In 1921, he traveled to the United States with his friend and fellow artist, Arthur Kolnik, with whom he had shared a studio in Romania. In New York City, the two met artist Alfred Stieglitz, who was instrumental in organizing their first American show at the Anderson Gallery. Following the exhibition, in 1922, they both returned to Europe. In 1923, Rubin immigrated to Israel.
The history of Israeli art began at a very specific moment in the history of international art, at a time of Cezannian rebellion against the conventions of the past, a time typified by rapid stylistic changes. Thus Jewish national art had no fixed history, no canon to obey. Rubin began his career at a fortunate time.
The painters who depicted the country’s landscapes in the 1920s rebelled against Bezalel. They sought current styles in Europe that would help portray their own country’s landscape, in keeping with the spirit of the time. Rubin’s Cezannesque landscapes from the 1920s were defined by both a modern and a naive style, portraying the landscape and inhabitants of Israel in a sensitive fashion. His landscape paintings in particular paid special detail to a spiritual, translucent light.
In Israel he became one of the founders of the new Eretz-Yisrael style. Recurring themes in his work were the biblical landscape, folklore and people, including Yemenite, Hasidic Jews and Arabs. Many of his paintings are sun-bathed depictions of Jerusalem and the Galilee. Rubin might have been influenced by the work of Henri Rousseau whose style combined with Eastern nuances, as well as with the neo-Byzantine art to which Rubin had been exposed in his native Romania. In accordance with his integrative style, he signed his works with his first name in Hebrew and his surname in Roman letters.

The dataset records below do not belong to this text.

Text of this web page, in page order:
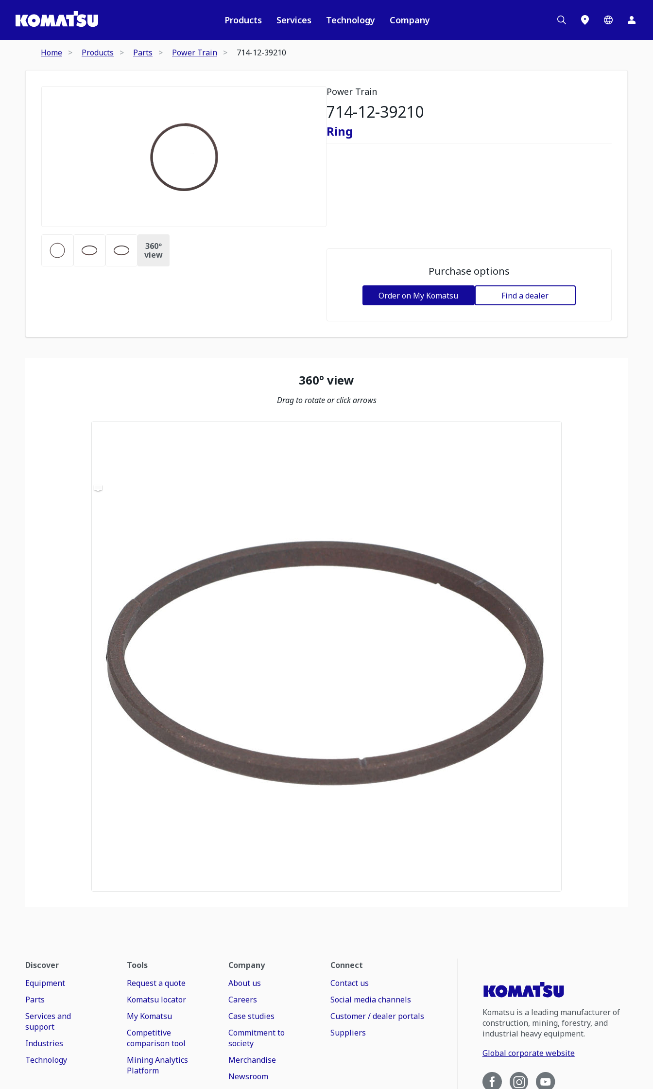
Products Services Technology Company
Home Products Parts Power Train 714-12-39210
360º
view
Power Train
714-12-39210
Ring
Purchase options
Order on My Komatsu Find a dealer
360º view
Drag to rotate or click arrows
Discover
Equipment
Parts
Services and
support
Industries
Technology
Tools
Request a quote
Komatsu locator
My Komatsu
Competitive
comparison tool
Mining Analytics
Platform
Company
About us
Careers
Case studies
Commitment to
society
Merchandise
Newsroom
Connect
Contact us
Social media channels
Customer / dealer portals
Suppliers
Komatsu is a leading manufacturer of
construction, mining, forestry, and
industrial heavy equipment.
Global corporate website
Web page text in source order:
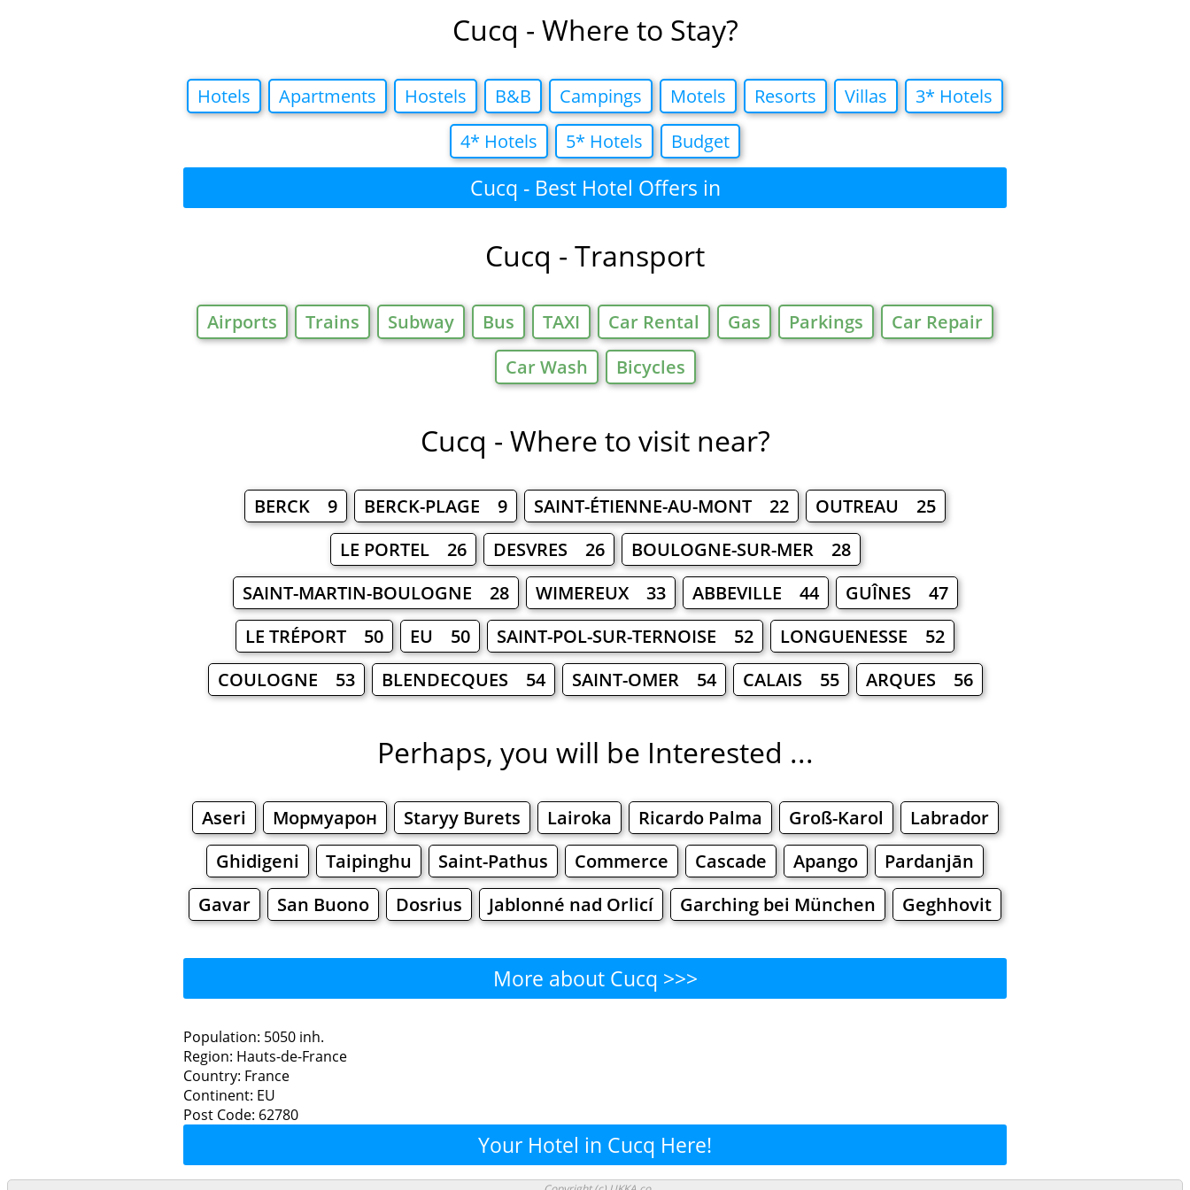
Cucq - Where to Stay?
Hotels Apartments Hostels B&B Campings Motels Resorts Villas
3* Hotels
4* Hotels
5* Hotels Budget
Cucq - Best Hotel Offers in
Cucq - Transport
Airports Trains Subway Bus TAXI Car Rental Gas Parkings
Car Repair
Car Wash
Bicycles
Cucq - Where to visit near?
BERCK 9 BERCK-PLAGE 9 SAINT-ÉTIENNE-AU-MONT 22
OUTREAU 25
LE PORTEL 26
DESVRES 26
BOULOGNE-SUR-MER 28
SAINT-MARTIN-BOULOGNE 28
WIMEREUX 33 ABBEVILLE 44
GUÎNES 47
LE TRÉPORT 50
EU 50 SAINT-POL-SUR-TERNOISE 52
LONGUENESSE 52
COULOGNE 53
BLENDECQUES 54 SAINT-OMER 54 CALAIS 55 ARQUES 56
Perhaps, you will be Interested ...
Aseri Мормуарон Staryy Burets Lairoka Ricardo Palma Groß-Karol
Labrador
Ghidigeni
Taipinghu Saint-Pathus Commerce Cascade Apango
Pardanjān
Gavar
San Buono Dosrius Jablonné nad Orlicí Garching bei München Geghhovit
More about Cucq >>>
Restaurants
Cucq - Where to Shop? Shopping
Supermarkets Malls Fashion
Population: 5050 inh.
Region: Hauts-de-France
Country: France
Continent: EU
Post Code: 62780
Your Hotel in Cucq Here!

Rubin settled in Eretz Yisrael in 1923, taking part in the “Migdal David” and “Ohel” exhibitions. In 1924, he was the first artist to hold a solo exhibition at the Tower of David, in Jerusalem (later exhibited in Tel Aviv at Gymnasia Herzliya). That year he was elected chairman of the Association of Painters and Sculptors of Israel. His work was shown at the same time in Paris, London and New York. Rubin was the first Israeli painter to gain an international reputation. From the 1930s onwards, Rubin designed backdrops for Habima Theater, the Ohel Theater and other theaters.
In 1948, he became the first official Israeli diplomatic envoy (minister) to Romania. He served in this position until 1950.
In 1964, Rubin received an “honorary award” of the Dizengoff Prize for Painting.
In 1973, he was awarded the Israel Prize, for painting.
His biography, published in 1969, is titled “My Life – My Art”. He died in Tel Aviv in 1974, after having bequeathed his home on 14 Bialik Street and a core collection of his paintings to the city of Tel Aviv. The Rubin Museum opened in 1983.